/* ====================================================================
* The Kannel Software License, Version 1.0
*
* Copyright (c) 2001-2005 Kannel Group
* Copyright (c) 1998-2001 WapIT Ltd.
* All rights reserved.
*
* Redistribution and use in source and binary forms, with or without
* modification, are permitted provided that the following conditions
* are met:
*
* 1. Redistributions of source code must retain the above copyright
* notice, this list of conditions and the following disclaimer.
*
* 2. Redistributions in binary form must reproduce the above copyright
* notice, this list of conditions and the following disclaimer in
* the documentation and/or other materials provided with the
* distribution.
*
* 3. The end-user documentation included with the redistribution,
* if any, must include the following acknowledgment:
* "This product includes software developed by the
* Kannel Group (http://www.kannel.org/)."

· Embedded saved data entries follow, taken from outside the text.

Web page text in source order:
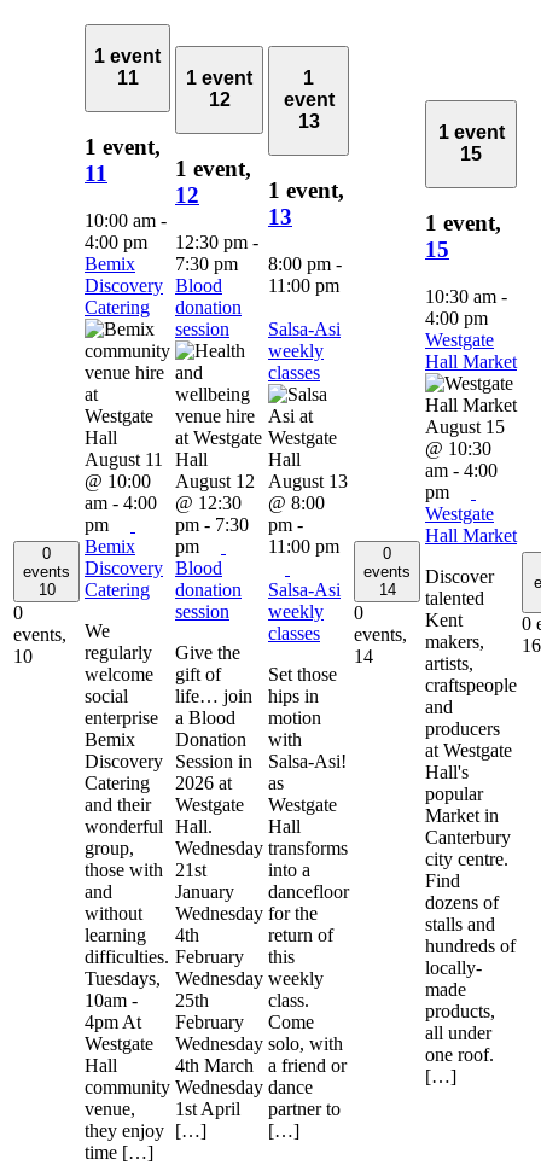
0
events
10
0
events,
10
1 event
11
1 event,
11
10:00 am -
4:00 pm
Bemix
Discovery
Catering
August 11
@ 10:00
am - 4:00
pm
Bemix
Discovery
Catering
We
regularly
welcome
social
enterprise
Bemix
Discovery
Catering
and their
wonderful
group,
those with
and
without
learning
difficulties.
Tuesdays,
10am -
4pm At
Westgate
Hall
community
venue,
they enjoy
time […]
1 event
12
1 event,
12
12:30 pm -
7:30 pm
Blood
donation
session
August 12
@ 12:30
pm - 7:30
pm
Blood
donation
session
Give the
gift of
life… join
a Blood
Donation
Session in
2026 at
Westgate
Hall.
Wednesday
21st
January
Wednesday
4th
February
Wednesday
25th
February
Wednesday
4th March
Wednesday
1st April
[…]
1
event
13
1 event,
13
8:00 pm -
11:00 pm
Salsa-Asi
weekly
classes
August 13
@ 8:00
pm -
11:00 pm
Salsa-Asi
weekly
classes
Set those
hips in
motion
with
Salsa-Asi!
as
Westgate
Hall
transforms
into a
dancefloor
for the
return of
this
weekly
class.
Come
solo, with
a friend or
dance
partner to
[…]
0
events
14
0
events,
14
1 event
15
1 event,
15
10:30 am -
4:00 pm
Westgate
Hall Market
August 15
@ 10:30
am - 4:00
pm
Westgate
Hall Market
Discover
talented
Kent
makers,
artists,
craftspeople
and
producers
at Westgate
Hall's
popular
Market in
Canterbury
city centre.
Find
dozens of
stalls and
hundreds of
locally-
made
products,
all under
one roof.
[…]
0
16

* Alternately, this acknowledgment may appear in the software itself,
* if and wherever such third-party acknowledgments normally appear.
*
* 4. The names "Kannel" and "Kannel Group" must not be used to
* endorse or promote products derived from this software without
* prior written permission. For written permission, please
* contact org@kannel.org.
*
* 5. Products derived from this software may not be called "Kannel",
* nor may "Kannel" appear in their name, without prior written
* permission of the Kannel Group.
*
* THIS SOFTWARE IS PROVIDED ``AS IS'' AND ANY EXPRESSED OR IMPLIED
* WARRANTIES, INCLUDING, BUT NOT LIMITED TO, THE IMPLIED WARRANTIES
* OF MERCHANTABILITY AND FITNESS FOR A PARTICULAR PURPOSE ARE
* DISCLAIMED. IN NO EVENT SHALL THE KANNEL GROUP OR ITS CONTRIBUTORS
* BE LIABLE FOR ANY DIRECT, INDIRECT, INCIDENTAL, SPECIAL, EXEMPLARY,
* OR CONSEQUENTIAL DAMAGES (INCLUDING, BUT NOT LIMITED TO, PROCUREMENT
* OF SUBSTITUTE GOODS OR SERVICES; LOSS OF USE, DATA, OR PROFITS; OR
* BUSINESS INTERRUPTION) HOWEVER CAUSED AND ON ANY THEORY OF LIABILITY,
* WHETHER IN CONTRACT, STRICT LIABILITY, OR TORT (INCLUDING NEGLIGENCE
* OR OTHERWISE) ARISING IN ANY WAY OUT OF THE USE OF THIS SOFTWARE,
* EVEN IF ADVISED OF THE POSSIBILITY OF SUCH DAMAGE.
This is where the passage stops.